Tuesday, February 23, 2010

Rooting for Failure

Imagine this scenario.

You’re in a plane, taking off from Washington DC.    There’s a guy piloting the plane.  You trust him, automatically.  He’s the pilot.

That pilot and co-pilot pass out.  We don’t know why.  But a guy gets up and says “I’ll fly the plane.  You can trust me.”   And since nobody else knows how to fly the plane, they all say “Yeah!  Fly the plane!"

So, duly elected, the new pilot gets in the cockpit and starts to fly the plane.

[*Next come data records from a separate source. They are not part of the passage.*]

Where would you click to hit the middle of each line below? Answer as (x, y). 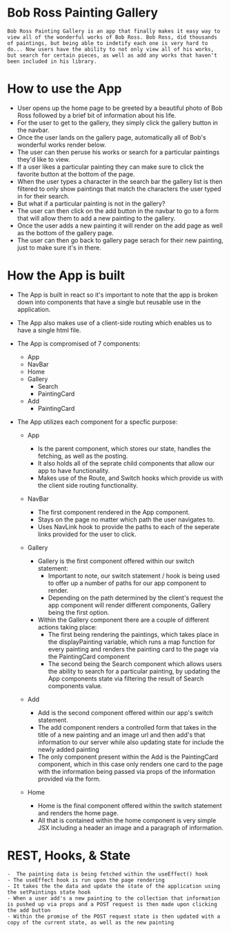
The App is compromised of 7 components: (79, 343)
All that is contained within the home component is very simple (127, 820)
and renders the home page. (78, 813)
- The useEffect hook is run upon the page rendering (86, 880)
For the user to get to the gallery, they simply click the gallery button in (118, 122)
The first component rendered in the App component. (114, 512)
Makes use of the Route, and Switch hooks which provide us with (130, 478)
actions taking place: (67, 627)
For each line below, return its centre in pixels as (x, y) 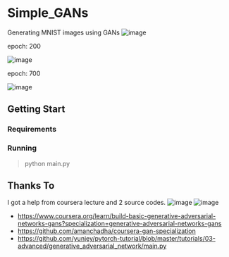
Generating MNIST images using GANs (63, 32)
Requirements (32, 130)
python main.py (47, 163)
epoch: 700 (24, 73)
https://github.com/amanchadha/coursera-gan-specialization (106, 231)
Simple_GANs (48, 13)
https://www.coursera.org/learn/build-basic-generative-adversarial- (117, 216)
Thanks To (31, 186)
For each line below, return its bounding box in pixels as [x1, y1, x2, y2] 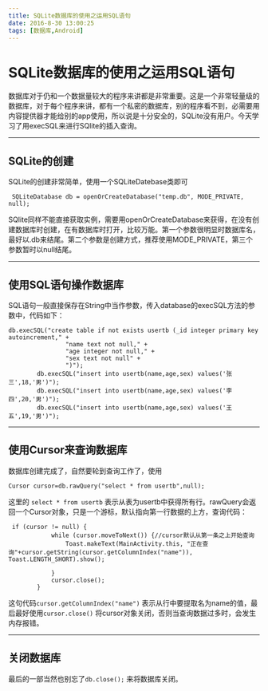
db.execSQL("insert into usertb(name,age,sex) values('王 [37, 404, 233, 412]
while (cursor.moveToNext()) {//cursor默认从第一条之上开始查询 [50, 531, 255, 539]
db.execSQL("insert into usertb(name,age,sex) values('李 [37, 386, 233, 395]
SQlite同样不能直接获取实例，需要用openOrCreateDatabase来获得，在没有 [8, 215, 253, 224]
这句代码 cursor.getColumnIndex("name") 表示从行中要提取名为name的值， [8, 598, 251, 607]
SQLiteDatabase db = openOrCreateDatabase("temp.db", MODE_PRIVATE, [11, 193, 245, 201]
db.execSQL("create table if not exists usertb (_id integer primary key [8, 326, 259, 334]
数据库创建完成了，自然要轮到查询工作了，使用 [8, 466, 162, 476]
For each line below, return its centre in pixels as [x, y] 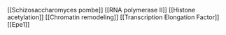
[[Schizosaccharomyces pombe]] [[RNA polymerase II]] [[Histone [101, 10]
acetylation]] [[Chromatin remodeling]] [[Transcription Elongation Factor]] [113, 17]
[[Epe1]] [19, 24]
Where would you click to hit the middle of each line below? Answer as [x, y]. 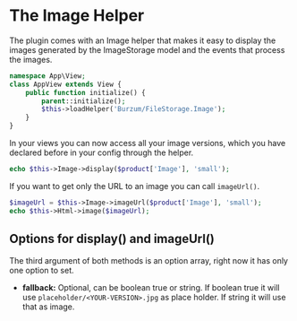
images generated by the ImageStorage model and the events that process [147, 49]
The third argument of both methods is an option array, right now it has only [149, 260]
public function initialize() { [85, 92]
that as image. [48, 307]
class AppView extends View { [66, 84]
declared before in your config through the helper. [102, 152]
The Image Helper [77, 16]
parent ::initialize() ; [84, 101]
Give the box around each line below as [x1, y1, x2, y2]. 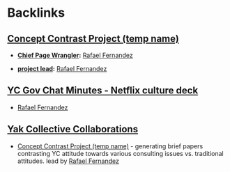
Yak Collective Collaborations [7, 123, 138, 135]
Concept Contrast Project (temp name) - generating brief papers [17, 141, 204, 150]
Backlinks [7, 5, 66, 21]
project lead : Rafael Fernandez [17, 65, 107, 72]
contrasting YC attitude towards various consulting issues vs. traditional [17, 149, 224, 157]
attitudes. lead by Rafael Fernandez [17, 157, 120, 165]
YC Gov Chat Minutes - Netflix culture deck [7, 85, 199, 97]
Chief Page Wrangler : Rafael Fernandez [17, 51, 134, 59]
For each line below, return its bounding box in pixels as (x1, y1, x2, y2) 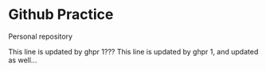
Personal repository (8, 32, 73, 41)
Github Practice (8, 6, 114, 24)
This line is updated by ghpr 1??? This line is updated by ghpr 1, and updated (8, 47, 259, 56)
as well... (8, 55, 37, 65)
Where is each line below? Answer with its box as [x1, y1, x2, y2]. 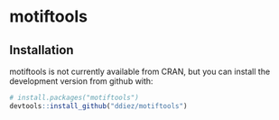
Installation [9, 42, 74, 58]
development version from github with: [9, 76, 153, 87]
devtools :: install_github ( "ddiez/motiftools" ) [9, 101, 188, 110]
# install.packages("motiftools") [9, 93, 140, 102]
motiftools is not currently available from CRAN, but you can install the [9, 66, 271, 77]

But soon after that, we find out that that pilot plans to fly the plane, say, into a tall building in New York City.   Now if you’d all known that, you would have even settled for someone who said he’d played flight simulator to fly the plane.  But you didn’t.  The guy in the cockpit, now the pilot, the leader of the plane … has an agenda in which the plane … and those in it … are expendable.

The pilot may believe that the instant the plane crashes he and perhaps some of you will be lifted up and live in a land of milk and honey with nubile virgins for all … so he’s really sincere in his plan.  And as it turns out, he was responsible for gassing the cockpit and taking the pilots out in the first place.

But not everybody on the plane believes that.  Most of them probably think he’s nuts at this point.

I’ll bet you hope he fails.

“But, but  …. If you root for the pilot to fail, you’re rooting for the plane to fail!”

No!  If this pilot succeeds, the plane fails!